Dataset extract:
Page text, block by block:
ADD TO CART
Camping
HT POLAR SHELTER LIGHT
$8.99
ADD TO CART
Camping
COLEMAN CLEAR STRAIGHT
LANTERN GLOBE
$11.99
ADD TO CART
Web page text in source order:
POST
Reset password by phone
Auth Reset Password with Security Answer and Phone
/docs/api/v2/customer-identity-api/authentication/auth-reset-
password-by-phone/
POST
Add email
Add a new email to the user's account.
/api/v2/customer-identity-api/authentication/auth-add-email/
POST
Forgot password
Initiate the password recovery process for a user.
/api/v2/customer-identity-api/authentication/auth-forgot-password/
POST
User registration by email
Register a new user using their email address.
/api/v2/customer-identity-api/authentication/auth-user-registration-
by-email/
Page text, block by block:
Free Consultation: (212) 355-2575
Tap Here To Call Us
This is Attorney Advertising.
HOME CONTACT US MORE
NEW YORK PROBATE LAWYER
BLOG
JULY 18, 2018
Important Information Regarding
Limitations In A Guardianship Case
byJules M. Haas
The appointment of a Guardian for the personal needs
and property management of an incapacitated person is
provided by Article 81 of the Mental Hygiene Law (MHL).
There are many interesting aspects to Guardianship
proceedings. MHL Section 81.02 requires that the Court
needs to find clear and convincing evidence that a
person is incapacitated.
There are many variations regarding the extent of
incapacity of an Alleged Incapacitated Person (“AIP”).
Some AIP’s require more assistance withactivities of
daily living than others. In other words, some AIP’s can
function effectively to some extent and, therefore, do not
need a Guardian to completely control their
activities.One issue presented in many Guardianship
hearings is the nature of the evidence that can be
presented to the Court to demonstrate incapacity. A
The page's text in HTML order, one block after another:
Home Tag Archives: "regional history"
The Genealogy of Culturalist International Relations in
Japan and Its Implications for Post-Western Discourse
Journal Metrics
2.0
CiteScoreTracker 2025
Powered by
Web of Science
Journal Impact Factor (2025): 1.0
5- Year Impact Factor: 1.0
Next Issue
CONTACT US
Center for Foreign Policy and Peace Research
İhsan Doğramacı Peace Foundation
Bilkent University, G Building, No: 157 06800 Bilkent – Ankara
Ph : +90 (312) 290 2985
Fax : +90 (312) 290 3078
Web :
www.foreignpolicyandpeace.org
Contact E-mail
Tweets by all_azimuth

What to produce:
Could you restate the listing above word for word?

Reply:
Page text, block by block:
ADD TO CART
Camping
HT POLAR SHELTER LIGHT
$8.99
ADD TO CART
Camping
COLEMAN CLEAR STRAIGHT
LANTERN GLOBE
$11.99
ADD TO CART
Web page text in source order:
POST
Reset password by phone
Auth Reset Password with Security Answer and Phone
/docs/api/v2/customer-identity-api/authentication/auth-reset-
password-by-phone/
POST
Add email
Add a new email to the user's account.
/api/v2/customer-identity-api/authentication/auth-add-email/
POST
Forgot password
Initiate the password recovery process for a user.
/api/v2/customer-identity-api/authentication/auth-forgot-password/
POST
User registration by email
Register a new user using their email address.
/api/v2/customer-identity-api/authentication/auth-user-registration-
by-email/
Page text, block by block:
Free Consultation: (212) 355-2575
Tap Here To Call Us
This is Attorney Advertising.
HOME CONTACT US MORE
NEW YORK PROBATE LAWYER
BLOG
JULY 18, 2018
Important Information Regarding
Limitations In A Guardianship Case
byJules M. Haas
The appointment of a Guardian for the personal needs
and property management of an incapacitated person is
provided by Article 81 of the Mental Hygiene Law (MHL).
There are many interesting aspects to Guardianship
proceedings. MHL Section 81.02 requires that the Court
needs to find clear and convincing evidence that a
person is incapacitated.
There are many variations regarding the extent of
incapacity of an Alleged Incapacitated Person (“AIP”).
Some AIP’s require more assistance withactivities of
daily living than others. In other words, some AIP’s can
function effectively to some extent and, therefore, do not
need a Guardian to completely control their
activities.One issue presented in many Guardianship
hearings is the nature of the evidence that can be
presented to the Court to demonstrate incapacity. A
The page's text in HTML order, one block after another:
Home Tag Archives: "regional history"
The Genealogy of Culturalist International Relations in
Japan and Its Implications for Post-Western Discourse
Journal Metrics
2.0
CiteScoreTracker 2025
Powered by
Web of Science
Journal Impact Factor (2025): 1.0
5- Year Impact Factor: 1.0
Next Issue
CONTACT US
Center for Foreign Policy and Peace Research
İhsan Doğramacı Peace Foundation
Bilkent University, G Building, No: 157 06800 Bilkent – Ankara
Ph : +90 (312) 290 2985
Fax : +90 (312) 290 3078
Web :
www.foreignpolicyandpeace.org
Contact E-mail
Tweets by all_azimuth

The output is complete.